_Stored data_.
--- START ---

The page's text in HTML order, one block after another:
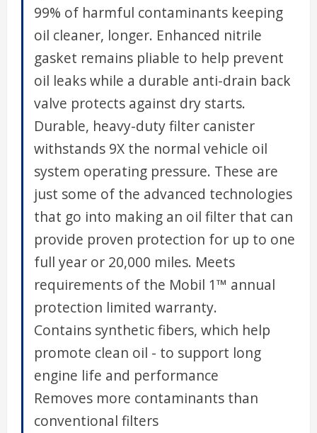
99% of harmful contaminants keeping
oil cleaner, longer. Enhanced nitrile
gasket remains pliable to help prevent
oil leaks while a durable anti-drain back
valve protects against dry starts.
Durable, heavy-duty filter canister
withstands 9X the normal vehicle oil
system operating pressure. These are
just some of the advanced technologies
that go into making an oil filter that can
provide proven protection for up to one
full year or 20,000 miles. Meets
requirements of the Mobil 1™ annual
protection limited warranty.
Contains synthetic fibers, which help
promote clean oil - to support long
engine life and performance
Removes more contaminants than
conventional filters
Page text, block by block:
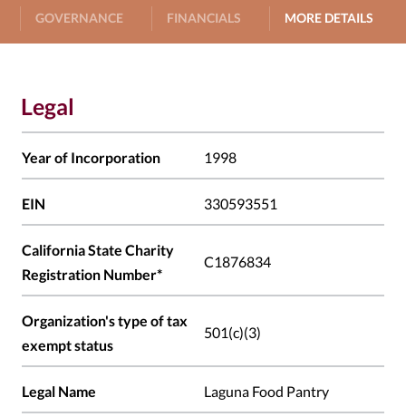
GOVERNANCE FINANCIALS MORE DETAILS
Legal
Year of Incorporation 1998
EIN 330593551
California State Charity
Registration Number*
C1876834
Organization's type of tax
exempt status
501(c)(3)
Legal Name Laguna Food Pantry
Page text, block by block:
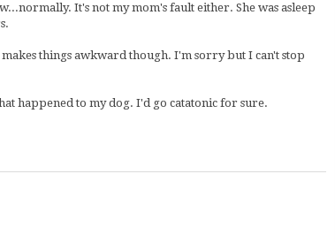
It's not my mom's fault either. She was asleep
things awkward though. I'm sorry but I can't stop
happened to my dog. I'd go catatonic for sure.
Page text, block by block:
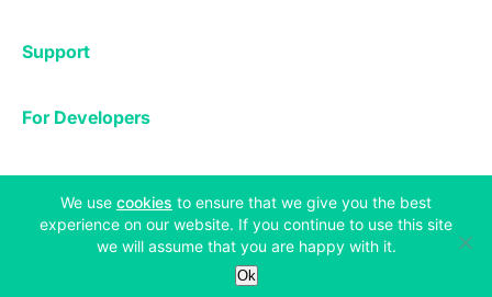
OTC
Careers
Market Statistics
Support
Help Center
Status
For Developers
Bug Bounty
Learn
Bitcoin Halving
Legal & Privacy
We use cookies (opens in a new tab)
to ensure that we give you the best
experience on our website. If you continue to use this site
we will assume that you are happy with it.
Ok
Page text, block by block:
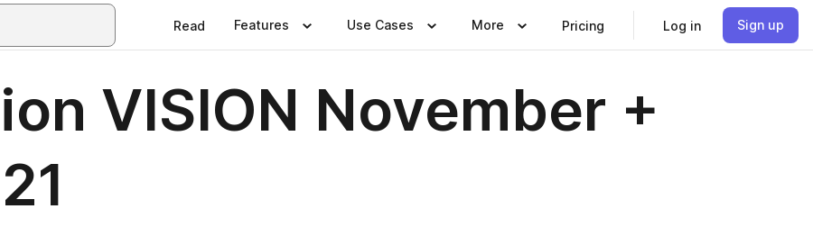
Read Features Use Cases More Pricing Log in Sign up
VISION November +
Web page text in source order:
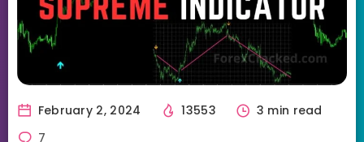
February 2, 2024 13553
3 min read
7
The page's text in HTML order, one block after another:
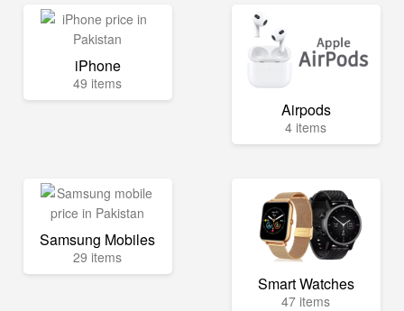
iPhone
49 items
Airpods
4 items
Samsung Mobiles
29 items
Smart Watches
47 items
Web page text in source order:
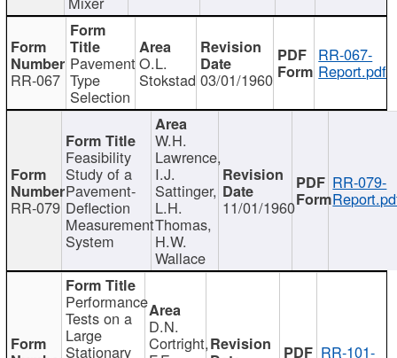
RR-067
Pavement
Type
Selection
O.L.
Stokstad 03/01/1960
RR-067-
Report.pdf
RR-079
Feasibility
Study of a
Pavement-
Deflection
Measurement
System
W.H.
Lawrence,
I.J.
Sattinger,
L.H.
Thomas,
H.W.
Wallace
11/01/1960
RR-079-
Performance
Tests on a
Large
Stationary
D.N.
Cortright, RR-101-
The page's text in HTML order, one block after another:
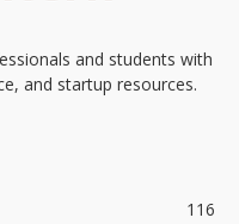
and students with
and startup resources.
116
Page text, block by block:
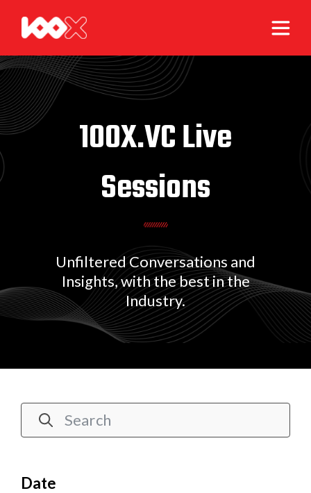
100X.VC Live
Sessions
Unfiltered Conversations and
Insights, with the best in the
Industry.
Date
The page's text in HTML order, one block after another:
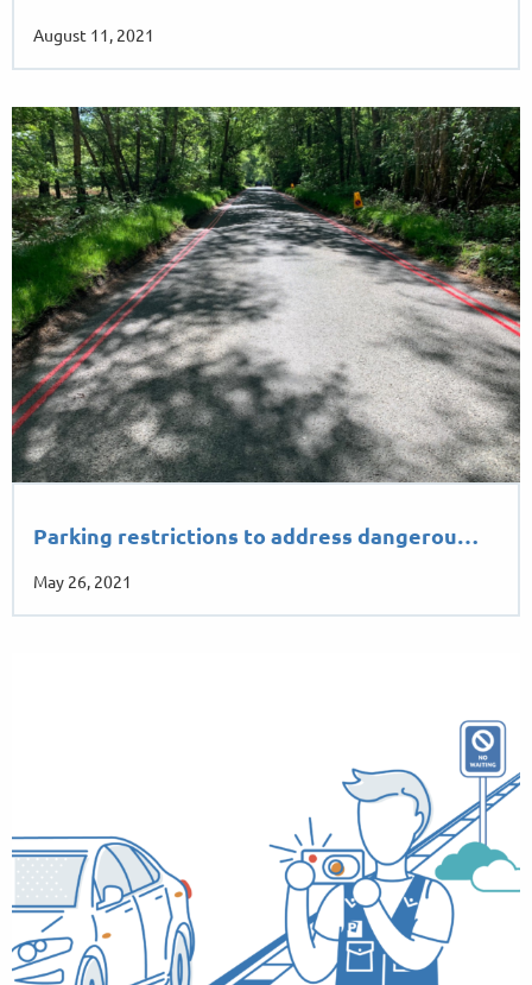
New NEPP Chair Elected
August 11, 2021
Parking restrictions to address dangerou…
May 26, 2021
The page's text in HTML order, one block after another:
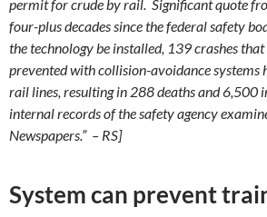
permit for crude by rail. Significant quote
four-plus decades since the federal safety
the technology be installed, 139 crashes
prevented with collision-avoidance systems
rail lines, resulting in 288 deaths and 6,500
internal records of the safety agency
Newspapers.” – RS]
System can prevent
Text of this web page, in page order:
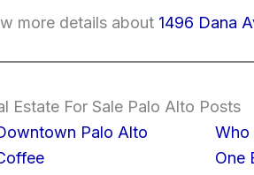
more details about 1496 Dana
Estate For Sale Palo Alto Posts
Palo Alto
Who
One
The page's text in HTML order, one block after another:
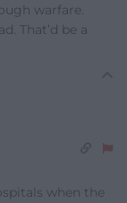
warfare.
That’d be a
when the
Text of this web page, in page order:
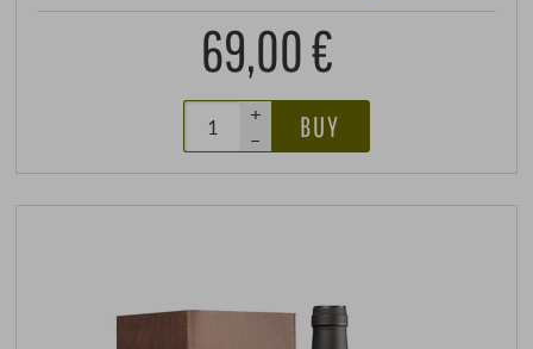
69,00 €
+
–
BUY
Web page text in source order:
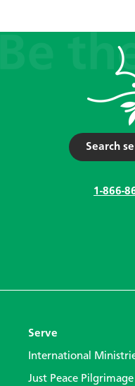
Search
1-866-
Serve
International
Just Peace Pilgrimage
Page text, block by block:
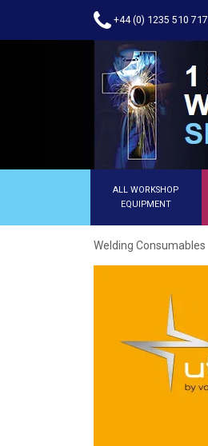
+44 (0) 1235 510 717
ALL WORKSHOP
EQUIPMENT
Welding Consumables
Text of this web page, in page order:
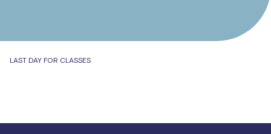
LAST DAY FOR CLASSES
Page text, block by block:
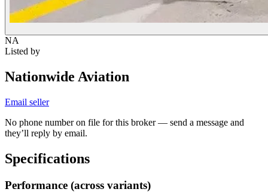
NA
Listed by
Nationwide Aviation
Email seller
No phone number on file for this broker — send a message and
they’ll reply by email.
Specifications
Performance (across variants)
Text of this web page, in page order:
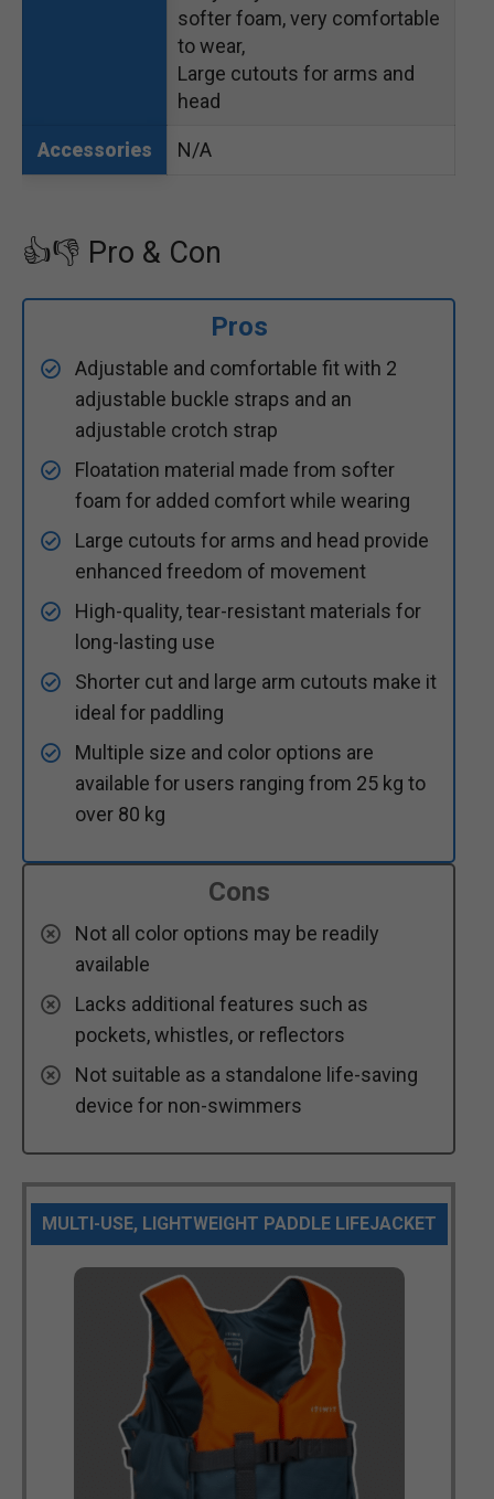
softer foam, very comfortable
to wear,
Large cutouts for arms and
head
Accessories N/A
👍👎 Pro & Con
Pros
Adjustable and comfortable fit with 2
adjustable buckle straps and an
adjustable crotch strap
Floatation material made from softer
foam for added comfort while wearing
Large cutouts for arms and head provide
enhanced freedom of movement
High-quality, tear-resistant materials for
long-lasting use
Shorter cut and large arm cutouts make it
ideal for paddling
Multiple size and color options are
available for users ranging from 25 kg to
over 80 kg
Cons
Not all color options may be readily
available
Lacks additional features such as
pockets, whistles, or reflectors
Not suitable as a standalone life-saving
device for non-swimmers
MULTI-USE, LIGHTWEIGHT PADDLE LIFEJACKET

--- END ---

_ABOUT THIS TASK_. Print the records above verbatim, minus any pictures.

_EXERCISE SOLUTION_.
The page's text in HTML order, one block after another:
99% of harmful contaminants keeping
oil cleaner, longer. Enhanced nitrile
gasket remains pliable to help prevent
oil leaks while a durable anti-drain back
valve protects against dry starts.
Durable, heavy-duty filter canister
withstands 9X the normal vehicle oil
system operating pressure. These are
just some of the advanced technologies
that go into making an oil filter that can
provide proven protection for up to one
full year or 20,000 miles. Meets
requirements of the Mobil 1™ annual
protection limited warranty.
Contains synthetic fibers, which help
promote clean oil - to support long
engine life and performance
Removes more contaminants than
conventional filters
Page text, block by block:
GOVERNANCE FINANCIALS MORE DETAILS
Legal
Year of Incorporation 1998
EIN 330593551
California State Charity
Registration Number*
C1876834
Organization's type of tax
exempt status
501(c)(3)
Legal Name Laguna Food Pantry
Page text, block by block:
It's not my mom's fault either. She was asleep
things awkward though. I'm sorry but I can't stop
happened to my dog. I'd go catatonic for sure.
Page text, block by block:
OTC
Careers
Market Statistics
Support
Help Center
Status
For Developers
Bug Bounty
Learn
Bitcoin Halving
Legal & Privacy
We use cookies (opens in a new tab)
to ensure that we give you the best
experience on our website. If you continue to use this site
we will assume that you are happy with it.
Ok
Page text, block by block:
Read Features Use Cases More Pricing Log in Sign up
VISION November +
Web page text in source order:
February 2, 2024 13553
3 min read
7
The page's text in HTML order, one block after another:
iPhone
49 items
Airpods
4 items
Samsung Mobiles
29 items
Smart Watches
47 items
Web page text in source order:
RR-067
Pavement
Type
Selection
O.L.
Stokstad 03/01/1960
RR-067-
Report.pdf
RR-079
Feasibility
Study of a
Pavement-
Deflection
Measurement
System
W.H.
Lawrence,
I.J.
Sattinger,
L.H.
Thomas,
H.W.
Wallace
11/01/1960
RR-079-
Performance
Tests on a
Large
Stationary
D.N.
Cortright, RR-101-
The page's text in HTML order, one block after another:
and students with
and startup resources.
116
Page text, block by block:
100X.VC Live
Sessions
Unfiltered Conversations and
Insights, with the best in the
Industry.
Date
The page's text in HTML order, one block after another:
New NEPP Chair Elected
August 11, 2021
Parking restrictions to address dangerou…
May 26, 2021
The page's text in HTML order, one block after another:
permit for crude by rail. Significant quote
four-plus decades since the federal safety
the technology be installed, 139 crashes
prevented with collision-avoidance systems
rail lines, resulting in 288 deaths and 6,500
internal records of the safety agency
Newspapers.” – RS]
System can prevent
Text of this web page, in page order:
more details about 1496 Dana
Estate For Sale Palo Alto Posts
Palo Alto
Who
One
The page's text in HTML order, one block after another:
warfare.
That’d be a
when the
Text of this web page, in page order:
69,00 €
+
–
BUY
Web page text in source order:
Search
1-866-
Serve
International
Just Peace Pilgrimage
Page text, block by block:
+44 (0) 1235 510 717
ALL WORKSHOP
EQUIPMENT
Welding Consumables
Text of this web page, in page order:
LAST DAY FOR CLASSES
Page text, block by block:
NA
Listed by
Nationwide Aviation
Email seller
No phone number on file for this broker — send a message and
they’ll reply by email.
Specifications
Performance (across variants)
Text of this web page, in page order:
softer foam, very comfortable
to wear,
Large cutouts for arms and
head
Accessories N/A
👍👎 Pro & Con
Pros
Adjustable and comfortable fit with 2
adjustable buckle straps and an
adjustable crotch strap
Floatation material made from softer
foam for added comfort while wearing
Large cutouts for arms and head provide
enhanced freedom of movement
High-quality, tear-resistant materials for
long-lasting use
Shorter cut and large arm cutouts make it
ideal for paddling
Multiple size and color options are
available for users ranging from 25 kg to
over 80 kg
Cons
Not all color options may be readily
available
Lacks additional features such as
pockets, whistles, or reflectors
Not suitable as a standalone life-saving
device for non-swimmers
MULTI-USE, LIGHTWEIGHT PADDLE LIFEJACKET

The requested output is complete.